The Court of First Instance seems to have founded its judgment against the appellants in part upon the idea that the
document executed by them constituted an authority for Marcelo Barba to bind them personally, as contemplated in
the second clause of article 1698 of the Civil Code. That cause says that no member of the partnership can bind the
others by a personal act if they have not given him authority to do so. We think that the document referred to was
intended merely as an authority to enable Barba to bind the partnership and that the parties to that instrument did
not intend thereby to confer upon Barba an authority to bind them personally. It is obvious that the contract which
Barba in fact executed in pursuance of that authority did not by its terms profess to bind the appellants personally at
all, but only the partnership and himself. It follows that the four appellants cannot be held to have been personally
obligated by that instrument; but, as we have already seen, their liability rests upon the general principles underlying
partnership liability.

As to so much of the indebtedness as is based upon the claim for automobile supplies and accessories, it is obvious
that the document of June 12, 1913, affords no authority for holding the appellants liable. Their liability upon this
account is, however, no less obvious than upon the debt incurred by the purchase of the trucks; and such liability is
derived from the fact that the debt was lawfully incurred in the prosecution of the partnership enterprise.

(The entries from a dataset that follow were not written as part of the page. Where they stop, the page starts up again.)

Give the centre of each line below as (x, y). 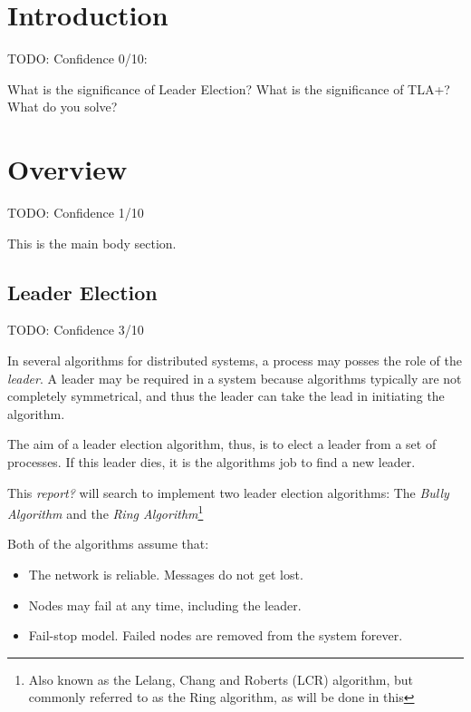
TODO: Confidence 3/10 (76, 330)
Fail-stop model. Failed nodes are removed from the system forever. (216, 635)
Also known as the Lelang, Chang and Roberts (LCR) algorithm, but (221, 679)
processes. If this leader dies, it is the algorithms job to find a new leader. (211, 461)
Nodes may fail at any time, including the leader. (165, 605)
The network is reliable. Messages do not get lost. (166, 575)
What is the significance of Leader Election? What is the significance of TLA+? (229, 88)
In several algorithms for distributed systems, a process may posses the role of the (235, 361)
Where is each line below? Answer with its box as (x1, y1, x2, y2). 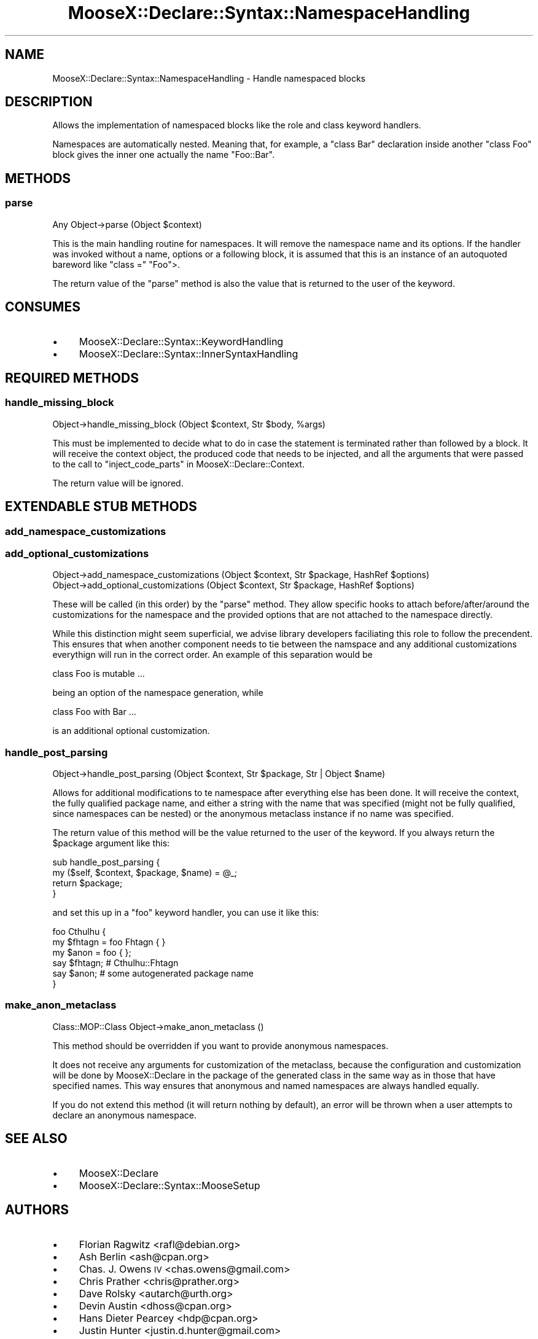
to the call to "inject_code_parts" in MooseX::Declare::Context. (52, 458, 305, 469)
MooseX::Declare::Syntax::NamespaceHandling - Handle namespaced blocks (52, 72, 365, 84)
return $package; (52, 878, 123, 889)
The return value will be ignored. (52, 477, 184, 488)
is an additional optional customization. (52, 725, 210, 736)
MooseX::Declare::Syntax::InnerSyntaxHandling (79, 347, 298, 360)
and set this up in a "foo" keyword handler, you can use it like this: (52, 907, 319, 918)
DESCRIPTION (5, 94, 93, 110)
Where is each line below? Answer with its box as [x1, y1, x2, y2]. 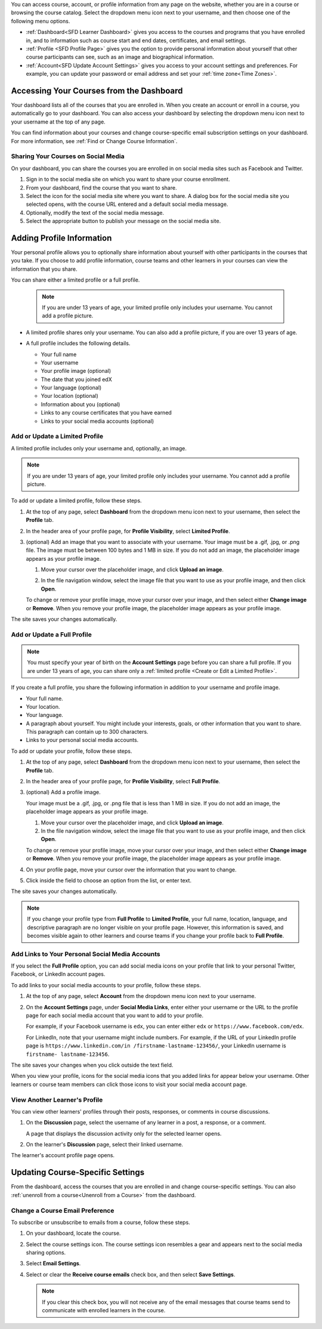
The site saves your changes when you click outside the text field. [11, 1061, 174, 1068]
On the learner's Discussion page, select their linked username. [26, 1141, 184, 1148]
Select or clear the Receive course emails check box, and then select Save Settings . [26, 1271, 236, 1278]
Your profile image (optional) [41, 367, 112, 375]
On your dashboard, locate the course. [26, 1229, 121, 1237]
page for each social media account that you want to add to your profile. [26, 1012, 204, 1019]
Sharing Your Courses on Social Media [11, 152, 125, 160]
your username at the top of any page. [11, 118, 106, 125]
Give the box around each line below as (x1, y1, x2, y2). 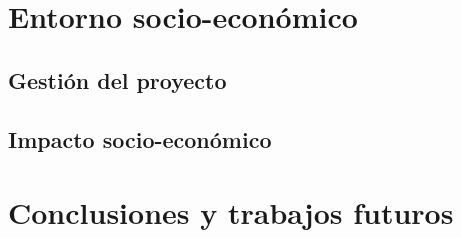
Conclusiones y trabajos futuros (8, 192, 454, 233)
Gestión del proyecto (8, 64, 227, 95)
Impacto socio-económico (8, 123, 272, 154)
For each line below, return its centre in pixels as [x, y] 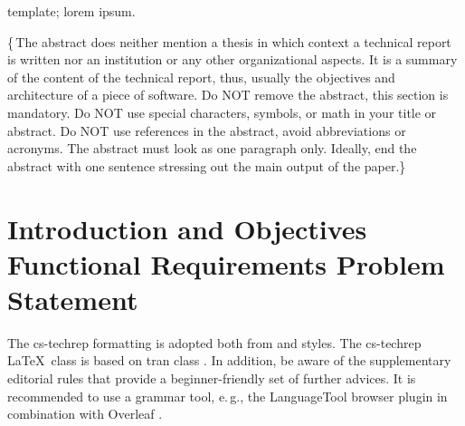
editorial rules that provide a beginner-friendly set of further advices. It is [212, 378]
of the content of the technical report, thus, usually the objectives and [201, 77]
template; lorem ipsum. [71, 11]
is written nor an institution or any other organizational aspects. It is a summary [232, 59]
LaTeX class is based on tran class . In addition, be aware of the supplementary [229, 360]
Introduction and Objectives [187, 228]
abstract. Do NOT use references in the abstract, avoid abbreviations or [207, 130]
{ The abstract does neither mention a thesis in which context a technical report [229, 41]
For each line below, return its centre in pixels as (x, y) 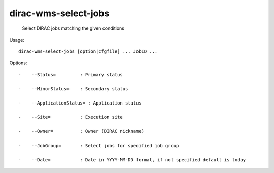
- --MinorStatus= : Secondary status (73, 89)
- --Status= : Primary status (71, 75)
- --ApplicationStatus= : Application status (80, 103)
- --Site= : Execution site (71, 117)
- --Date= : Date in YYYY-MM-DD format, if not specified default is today (132, 160)
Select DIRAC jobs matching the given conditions (73, 28)
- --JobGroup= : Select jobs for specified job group (99, 146)
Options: (18, 63)
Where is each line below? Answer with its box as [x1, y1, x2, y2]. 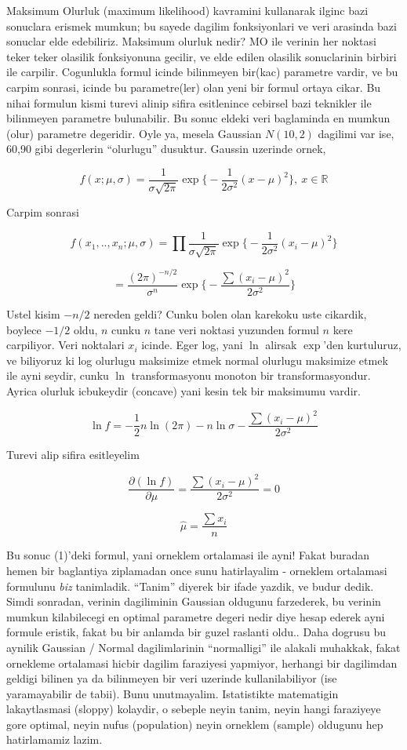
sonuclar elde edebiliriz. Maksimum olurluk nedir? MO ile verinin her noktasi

There is no proof in the record showing what the agreement, if any, was made with regard to the form of
management. Under these circumstances it is declared in article 1695 of the Civil Code that all the partners are
considered agents of the partnership. Barba therefore must be held to have had authority to incur these expenses.
But in addition to this he is shown to have been in fact the president or manager, and there can be no doubt that he
had actual authority to incur this obligation.

From what has been said it results that the appellants are severally liable for their respective shares of the entire
indebtedness found to be due; and the Court of First Instance committed no error in giving judgment against them.
The amount for which judgment should be entered is P7,037, to which shall be added (1) interest at 10 per cent per
annum from June 23, 1913, to be calculated upon the sum of P4.121; (2) interest at 6 per cent per annum from July
21, 1915, to be calculated upon the sum of P2,961; (3) the further sum of P1,030.25, this being the amount
stipulated to be paid by way of attorney's fees. However, it should be noted that any property pertaining to "La
Protectora" should first be applied to this indebtedness pursuant to the judgment already entered in this case in the
court below; and each of the four appellants shall be liable only for the one-fifth part of the remainder unpaid.

Let judgment be entered accordingly, without any express finding of costs of this instance. So ordered.

Arellano, C.J., Torres, Araullo, Malcolm, and Avanceña, JJ., concur.